We pulled the UPS out from its dim corner and examined it. That was when I realized what had happened. This particular APC UPS has a “master” outlet (the top left outlet in the photo below) and several “controlled” outlets (in the bottom left). When the device plugged into the master outlet goes into sleep or standby mode, or is switched off, the UPS cuts power to the controlled outlets to save energy. However, this mode isn’t enabled on this UPS by default—there’s a physical Master Enable button you press to turn it on. But the Eero Pro, being the most important of the networking devices, was plugged into the master outlet. Why didn’t that keep the controlled outlets powered up? And what changed during the outage such that the controlled outlets became disabled?

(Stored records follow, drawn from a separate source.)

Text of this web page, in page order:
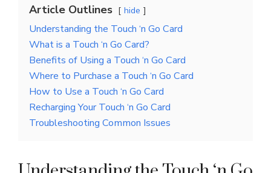
Article Outlines hide
Understanding the Touch ‘n Go Card
What is a Touch ‘n Go Card?
Benefits of Using a Touch ‘n Go Card
Where to Purchase a Touch ‘n Go Card
How to Use a Touch ‘n Go Card
Recharging Your Touch ‘n Go Card
Troubleshooting Common Issues
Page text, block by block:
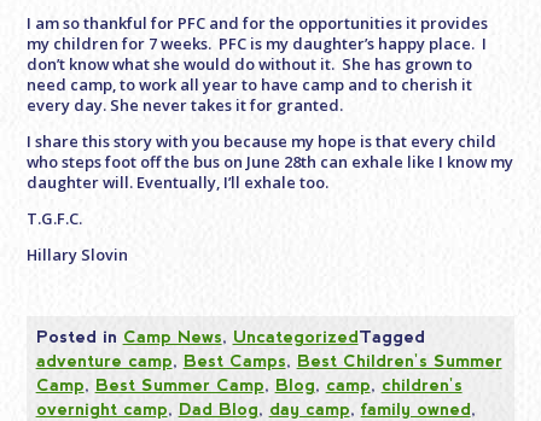
I am so thankful for PFC and for the opportunities it provides
my children for 7 weeks. PFC is my daughter’s happy place. I
don’t know what she would do without it. She has grown to
need camp, to work all year to have camp and to cherish it
every day. She never takes it for granted.
I share this story with you because my hope is that every child
who steps foot off the bus on June 28th can exhale like I know my
daughter will. Eventually, I’ll exhale too.
T.G.F.C.
Hillary Slovin
Posted in Camp News, UncategorizedTagged
adventure camp, Best Camps, Best Children's Summer
Camp, Best Summer Camp, Blog, camp, children's
overnight camp, Dad Blog, day camp, family owned,
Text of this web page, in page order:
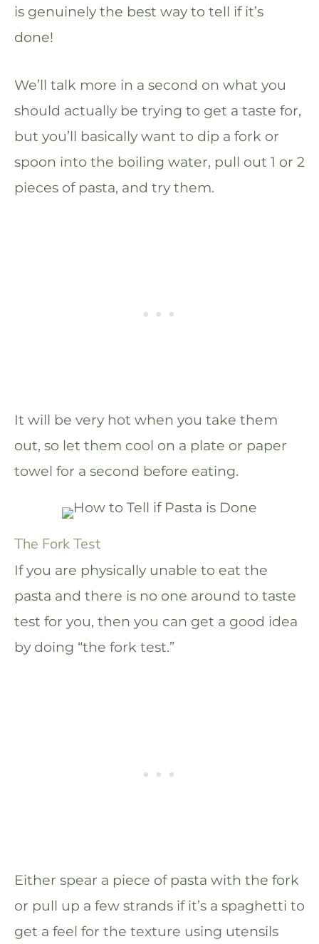
is genuinely the best way to tell if it’s
done!
We’ll talk more in a second on what you
should actually be trying to get a taste for,
but you’ll basically want to dip a fork or
spoon into the boiling water, pull out 1 or 2
pieces of pasta, and try them.
It will be very hot when you take them
out, so let them cool on a plate or paper
towel for a second before eating.
The Fork Test
If you are physically unable to eat the
pasta and there is no one around to taste
test for you, then you can get a good idea
by doing “the fork test.”
Either spear a piece of pasta with the fork
or pull up a few strands if it’s a spaghetti to
get a feel for the texture using utensils
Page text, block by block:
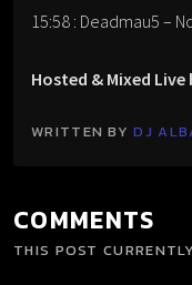
15:58 : Deadmau5 –
Hosted & Mixed Live
WRITTEN BYDJ
COMMENTS
THIS POST

Each time the power went off, I turned the APC UPS off to silence its annoying alert beep. Because it’s in a dark corner and I couldn’t turn on a light, I had to feel around for the power button somewhat blindly. (This button is illuminated, but it’s common for a power switch to turn on a separate status light.) During one of the first two outages, I must have inadvertently pressed the Master Enable button before finding the actual power button. The Eero Pro consumes only about 5 watts of power, presumably below the threshold that the APC UPS needs to power the controlled outlets. It makes sense; if I had a Mac plugged into the master outlet and it dropped to 5 watts, there would be no need to power peripherals necessary only when the Mac is in use.

Once I took the APC UPS out of master/controlled mode, the Ethernet switch and temperature monitoring hub instantly powered up and started working, and the SMA inverters immediately connected to their portal. Problem solved!

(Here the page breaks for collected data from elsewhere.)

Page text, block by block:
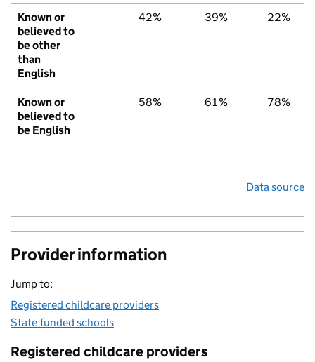
Known or
believed to
be other
than
English
42% 39% 22%
Known or
believed to
be English
58% 61% 78%
Data source
Provider information
Jump to:
Registered childcare providers
State-funded schools
Registered childcare providers
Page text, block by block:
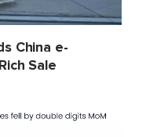
China e-
Sale
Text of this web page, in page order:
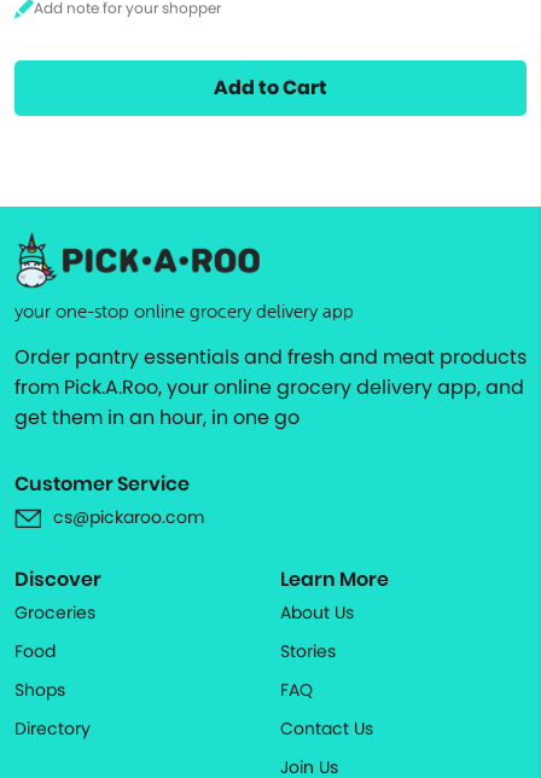
Add to Cart
your one-stop online grocery delivery app
Order pantry essentials and fresh and meat products
from Pick.A.Roo, your online grocery delivery app, and
get them in an hour, in one go
Customer Service
cs@pickaroo.com
Discover
Groceries
Food
Shops
Directory
Learn More
About Us
Stories
FAQ
Contact Us
Join Us

Why didn’t I figure this out on my own sooner? In my defense, my Wi-Fi network was functional, and because my iMac uses both Ethernet and Wi-Fi, I didn’t notice that the powered-down Ethernet switch was preventing Ethernet from working in my office. In retrospect, Tonya and I did notice some slight network issues that were probably related to the extension Eero in my office being forced to use wireless for backhaul instead of Ethernet.

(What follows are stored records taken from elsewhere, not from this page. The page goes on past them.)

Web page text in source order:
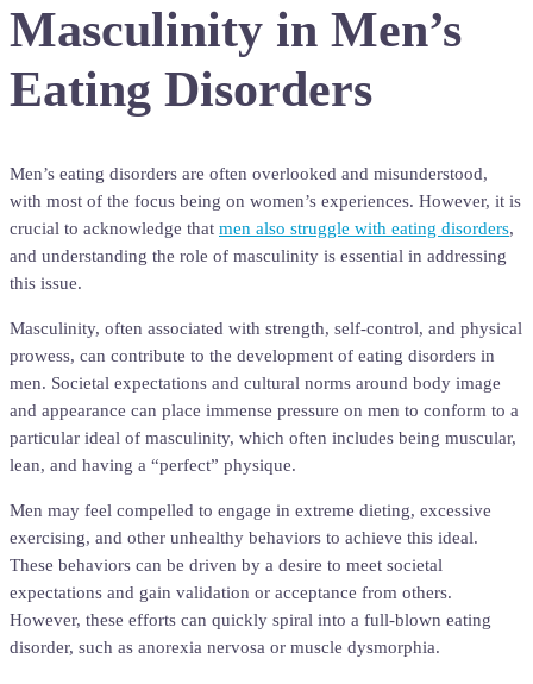
Masculinity in Men’s
Eating Disorders
Men’s eating disorders are often overlooked and misunderstood,
with most of the focus being on women’s experiences. However, it is
crucial to acknowledge that men also struggle with eating disorders,
and understanding the role of masculinity is essential in addressing
this issue.
Masculinity, often associated with strength, self-control, and physical
prowess, can contribute to the development of eating disorders in
men. Societal expectations and cultural norms around body image
and appearance can place immense pressure on men to conform to a
particular ideal of masculinity, which often includes being muscular,
lean, and having a “perfect” physique.
Men may feel compelled to engage in extreme dieting, excessive
exercising, and other unhealthy behaviors to achieve this ideal.
These behaviors can be driven by a desire to meet societal
expectations and gain validation or acceptance from others.
However, these efforts can quickly spiral into a full-blown eating
disorder, such as anorexia nervosa or muscle dysmorphia.
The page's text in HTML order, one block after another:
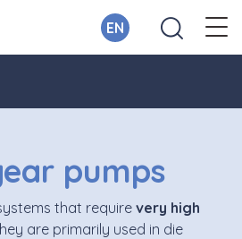
EN
pumps
that require very high
are primarily used in die
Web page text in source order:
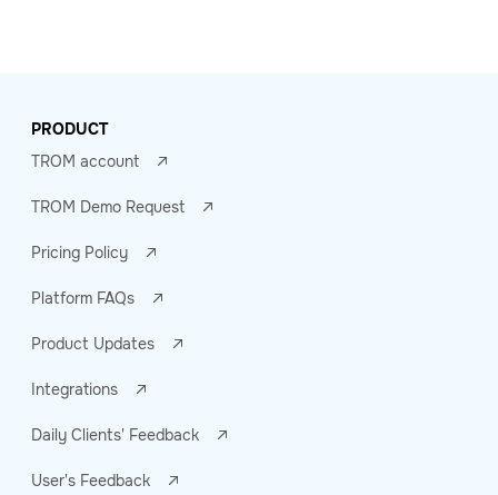
PRODUCT
TROM account
TROM Demo Request
Pricing Policy
Platform FAQs
Product Updates
Integrations
Daily Clients' Feedback
User's Feedback
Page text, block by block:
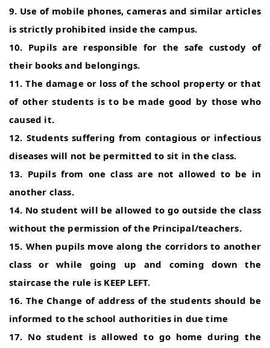
9. Use of mobile phones, cameras and similar articles
is strictly prohibited inside the campus.
10. Pupils are responsible for the safe custody of
their books and belongings.
11. The damage or loss of the school property or that
of other students is to be made good by those who
caused it.
12. Students suffering from contagious or infectious
diseases will not be permitted to sit in the class.
13. Pupils from one class are not allowed to be in
another class.
14. No student will be allowed to go outside the class
without the permission of the Principal/teachers.
15. When pupils move along the corridors to another
class or while going up and coming down the
staircase the rule is KEEP LEFT.
16. The Change of address of the students should be
informed to the school authorities in due time
17. No student is allowed to go home during the
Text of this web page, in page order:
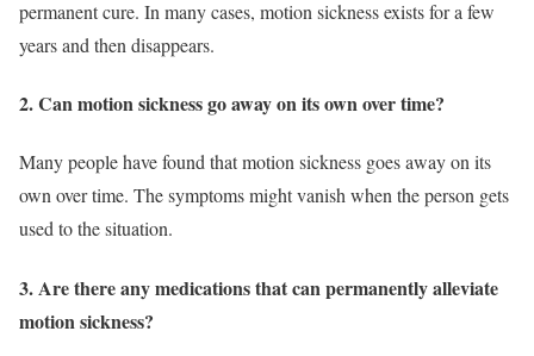
permanent cure. In many cases, motion sickness exists for a few
years and then disappears.
2. Can motion sickness go away on its own over time?
Many people have found that motion sickness goes away on its
own over time. The symptoms might vanish when the person gets
used to the situation.
3. Are there any medications that can permanently alleviate
motion sickness?
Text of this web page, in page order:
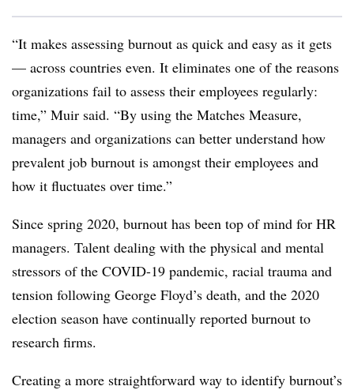
“It makes assessing burnout as quick and easy as it gets
— across countries even. It eliminates one of the reasons
organizations fail to assess their employees regularly:
time,” Muir said. “By using the Matches Measure,
managers and organizations can better understand how
prevalent job burnout is amongst their employees and
how it fluctuates over time.”
Since spring 2020, burnout has been top of mind for HR
managers. Talent dealing with the physical and mental
stressors of the COVID-19 pandemic, racial trauma and
tension following George Floyd’s death, and the 2020
election season have continually reported burnout to
research firms.
Creating a more straightforward way to identify burnout’s
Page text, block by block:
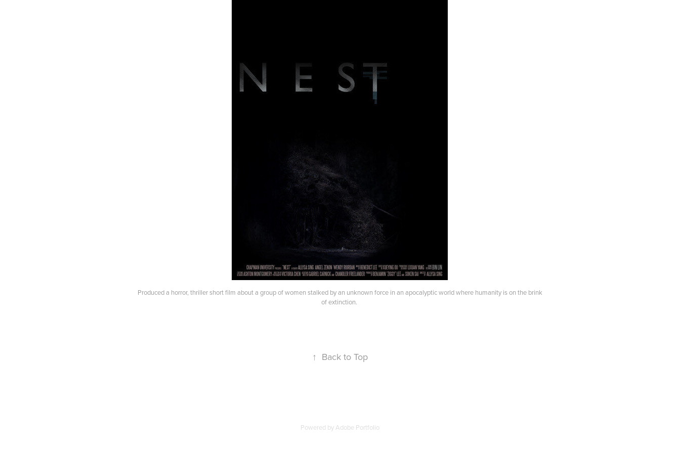
Produced a horror, thriller short film about a group of women stalked by an unknown force in an apocalyptic world where humanity is on the brink
of extinction.
↑ Back to Top
Powered byAdobe Portfolio
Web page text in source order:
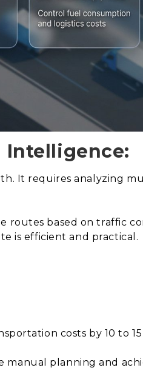
Intelligence:
It requires analyzing
routes based on traffic
is efficient and practical.
costs by 10 to
planning and
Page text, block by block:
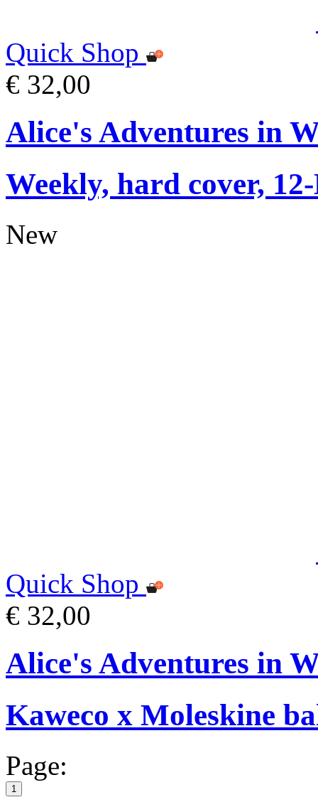
Quick Shop
€ 32,00
Alice's Adventures in
Weekly, hard cover,
New
Quick Shop
€ 32,00
Alice's Adventures in
Kaweco x Moleskine
Page:
1
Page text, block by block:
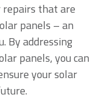
that are
panels – an
By addressing
panels, you can
your solar
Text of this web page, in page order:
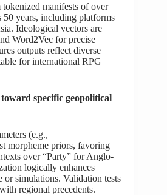
manifests of over
50 years, including platforms
Ideological vectors are
Word2Vec for precise
outputs reflect diverse
for international RPG
specific geopolitical
(e.g.,
morpheme priors, favoring
over “Party” for Anglo-
logically enhances
simulations. Validation tests
regional precedents.

Plus, two of the four networking devices in the collection were working, so some LEDs were on back there. I had even unplugged and replugged the Ethernet cable from the inverters, so I had looked at the Ethernet switch without realizing it was powered down. I often go months without a notification from the temperature monitoring system, so it wasn’t surprising not to have heard from those sensors during all this. And I very seldom need to control the Honeywell thermostat from my iPhone, so I didn’t notice it was offline (since it was plugged into the disabled Ethernet switch, even though it had power).

In other words, my troubleshooting was sloppy. Because I had solved the inverter connectivity problem in one way previously, I didn’t look beyond that solution to follow the connectivity path upstream. Once the Halco tech made me do that, the problem quickly became apparent.

And that, dear readers, is the moral of the story. If your first attempt at solving a technical problem fails, break the problem into parts and verify that each of those parts is functional on its own. Every problem will be different, but by starting at one end and eliminating every possible variable, you should be able to discern the cause.